Fuori uno. Ieri, con la rovinosa cacciata di del primo ministro britannico dal governo del Labour, perde pezzi il fantomatico “Gruppo E3”, quello dei tre capi di governo “Guerrapiattisti” che hanno soffiato in ogni modo sul fuoco del conflitto tra Ucraina e Russia
Fuori uno. Ieri, con la rovinosa cacciata di Keir Starmer dal governo del Labour, perde pezzi il fantomatico “Gruppo E3”, quello dei tre capi di governo “Guerrapiattisti” che hanno soffiato in ogni modo sul fuoco del conflitto tra Ucraina e Russia (invece di lavorare per favorire un trattato di pace). Questo strano club, da ieri ha iniziato a dissolversi, eppure solo due settimane fa si era permesso di contestare il legittimo inviato di tutta l’Ue, il portoghese Antonio Costa (unico e legittimo Presidente del Consiglio europeo) e aveva annunciato davvero qualcosa di surreale: il gruppo dei tre premier – infatti – aveva scelto d’arbitrio di tagliare fuori dalla cabina di regia persino alcuni Paesi fondatori (ad esempio il nostro), e addirittura alcuni dei principali alleati dell’Ucraina (ad esempio la Polonia), che pure da Paese confinante aveva sostenuto militarmente lo sforzo bellico e accolto 100mila profughi al confine (solo nelle prime 48 ore della guerra). Per queste scelte, per la linea tenuta su Palestina e Libano, nonché per le sue politiche sociali rigoriste, il governo Starmer ha subìto una incredibile emorragia di consensi in tutte le elezioni suppletive, finché il primo ministro e cancelliere (con la più classica manovra di autoconservazione politica) , dopo aver subìto e favorito ben due scissioni dei propri critici, dopo aver addirittura espulso persino il regista Ken Loach, è stato mandato a casa dai suoi stessi fedelissimi. Prima di andarsene Starmer era riuscito a inimicarsi chiunque, in Gran Bretagna, con un provvedimento che in nome del suddetto rigore, tagliava persino il sussidio per il riscaldamento agli anziani bisognosi. Un Harakiri con cui il Labour aveva regalato consensi sia a sinistra (ai neonati Verdi, trionfanti nelle elezioni amministrative) che a destra a Reform Uk (il partito di Nigel Farage).

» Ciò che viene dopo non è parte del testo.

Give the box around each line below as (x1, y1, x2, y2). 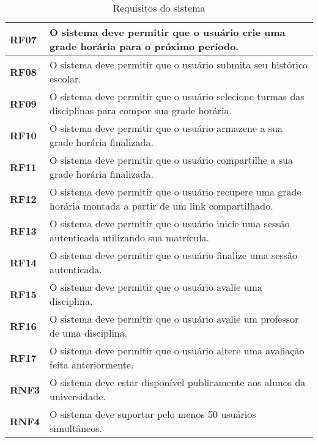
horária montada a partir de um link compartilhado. (50, 199, 273, 213)
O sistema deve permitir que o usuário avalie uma (50, 280, 262, 294)
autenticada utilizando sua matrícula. (50, 230, 210, 244)
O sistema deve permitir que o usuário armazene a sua (50, 121, 283, 135)
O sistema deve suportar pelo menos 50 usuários (50, 407, 256, 421)
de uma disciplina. (50, 326, 128, 340)
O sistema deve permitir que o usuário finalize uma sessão (50, 248, 298, 262)
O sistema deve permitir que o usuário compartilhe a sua (50, 153, 293, 167)
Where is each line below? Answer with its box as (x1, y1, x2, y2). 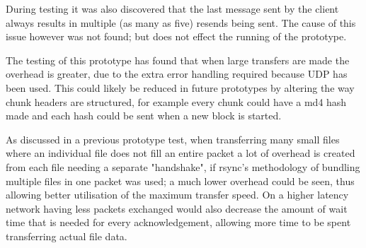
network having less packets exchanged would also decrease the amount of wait (6, 201, 348, 215)
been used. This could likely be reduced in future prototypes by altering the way (6, 80, 355, 95)
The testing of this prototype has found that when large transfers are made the (6, 52, 350, 67)
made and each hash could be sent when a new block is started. (6, 108, 282, 123)
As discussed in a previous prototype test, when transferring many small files (6, 131, 340, 146)
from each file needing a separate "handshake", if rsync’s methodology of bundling (6, 159, 360, 174)
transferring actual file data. (6, 228, 127, 243)
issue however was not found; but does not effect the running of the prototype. (6, 29, 347, 44)
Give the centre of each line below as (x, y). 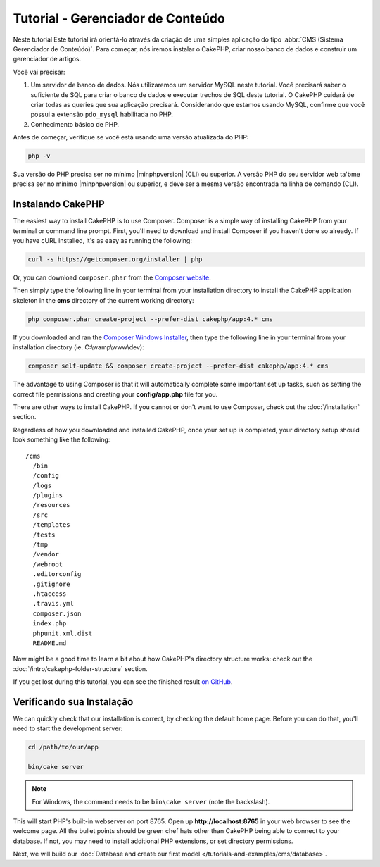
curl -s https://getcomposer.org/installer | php (115, 260)
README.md (50, 643)
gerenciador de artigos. (47, 59)
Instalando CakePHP (59, 204)
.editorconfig (57, 574)
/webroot (48, 564)
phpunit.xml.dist (63, 633)
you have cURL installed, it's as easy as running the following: (103, 241)
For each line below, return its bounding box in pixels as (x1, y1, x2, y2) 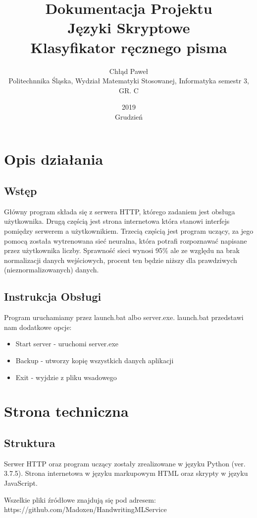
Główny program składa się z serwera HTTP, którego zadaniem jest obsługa (4, 206, 235, 216)
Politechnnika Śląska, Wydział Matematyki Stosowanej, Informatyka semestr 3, (8, 75, 249, 86)
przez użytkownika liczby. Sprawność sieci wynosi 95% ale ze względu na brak (4, 245, 240, 256)
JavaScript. (4, 477, 38, 488)
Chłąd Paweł (109, 65, 149, 76)
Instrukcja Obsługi (4, 289, 102, 304)
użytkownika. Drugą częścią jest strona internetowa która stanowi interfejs (4, 216, 230, 226)
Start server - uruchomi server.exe (15, 338, 119, 349)
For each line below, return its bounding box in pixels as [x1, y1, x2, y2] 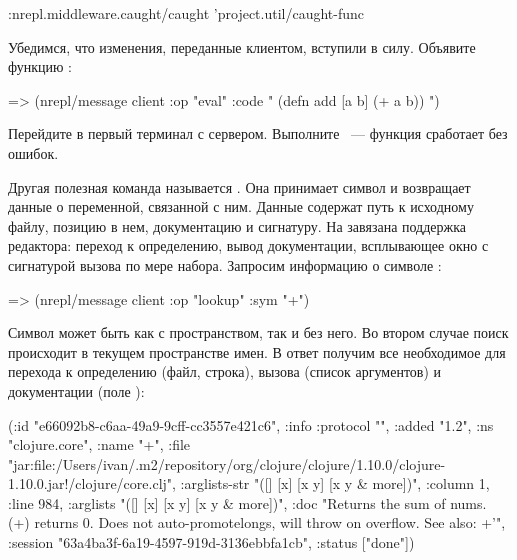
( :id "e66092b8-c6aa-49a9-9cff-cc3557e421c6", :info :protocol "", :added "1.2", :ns [8, 414, 494, 435]
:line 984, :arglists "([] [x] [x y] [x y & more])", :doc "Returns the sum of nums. [8, 492, 487, 513]
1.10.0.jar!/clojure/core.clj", [8, 473, 176, 494]
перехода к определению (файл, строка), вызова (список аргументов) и [8, 361, 442, 382]
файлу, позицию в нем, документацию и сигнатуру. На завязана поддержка [8, 215, 467, 236]
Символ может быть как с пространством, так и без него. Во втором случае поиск [8, 322, 509, 343]
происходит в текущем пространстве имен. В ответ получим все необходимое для [8, 341, 506, 362]
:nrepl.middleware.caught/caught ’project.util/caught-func [8, 3, 365, 23]
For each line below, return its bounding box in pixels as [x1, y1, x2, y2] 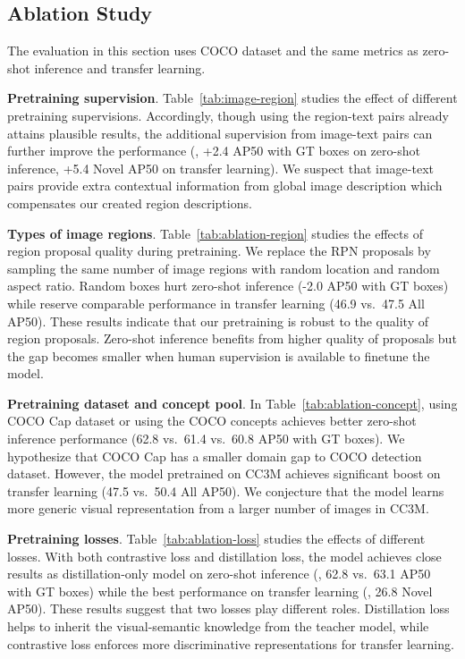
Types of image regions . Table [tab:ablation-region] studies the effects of [7, 224, 423, 242]
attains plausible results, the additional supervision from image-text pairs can [7, 123, 433, 142]
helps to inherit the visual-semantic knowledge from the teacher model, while [7, 617, 429, 636]
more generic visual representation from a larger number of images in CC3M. [7, 499, 429, 518]
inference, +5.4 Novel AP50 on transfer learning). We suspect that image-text [7, 158, 434, 177]
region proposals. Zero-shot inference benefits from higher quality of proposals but [7, 329, 457, 348]
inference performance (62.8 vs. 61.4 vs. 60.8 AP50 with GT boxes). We [7, 429, 405, 448]
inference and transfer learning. [34, 58, 206, 77]
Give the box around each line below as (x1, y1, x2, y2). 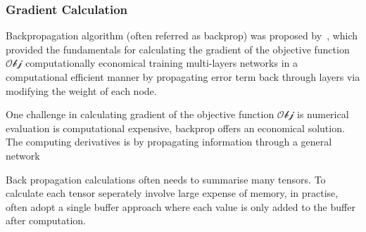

Ma torniamo all’impegno di Starmer nel gruppo E3 dei volenterosi: l’elemento a dir poco surreale (e purtroppo spesso neanche citato da alcuni dei principali commentatori nostrani), è che la Gran Bretagna pretendeva di dare le carte in nome dell’Europa, dopo aver scelto di uscirne al termine di un solenne e combattutissimo referendum sulla Brexit: nell’E3, quindi, non c’erano l’Italia, la Polonia e nemmeno gli altri ventidue Paesi che fanno parte della Comunità, ma a prendere decisioni nel più ristretto e informale degli organismi, c’era un paese che ne era uscita. Un assurdo.
La forza delle lobbies della guerra a tutti i costi e la potenza della propaganda hanno fatto saltare alcuni dei principi minimi della logica: guerrapiattisti come i terrapiattisti: per postulato. D’altra parte (altra notizia quasi occultata), né le assenze e né le presenze in questi tavoli erano casuali: questa settimana tra l’Ucraina e la Polonia è esplosa una polemica terribile sulla scelta più sorprendente fatta da Wolodimyr Zelensky, quella di commemorare con tutti i più solenni onori “l’Esercito Insurrezionale Ucraino” (meglio noto come Upa): ovvero la formazione paramilitare che nacque nel 1942, per raccogliere tutti gli ucraini che simpatizzavano per il Terzo Reich di Adolf Hitler e che desideravano sostenere il suo sforzo bellico. L’Upa (che aveva come bandiera uno stemma con il tridente) si macchiò di crimini terrificanti: su tutti, come raccontato anche da una studiosa dell’Olocausto come Hannah Arendt, quello di aver partecipato attivamente alla Shoah, deportando ebrei da tutto il paese. Le maggiori efferatezze si svolsero nella Volhynia, la regione In cui questi miliziani filo-nazisti massacrarono anche a colpi di ascia oltre 100.00 polacchi (bambini, donne e anziani compresi).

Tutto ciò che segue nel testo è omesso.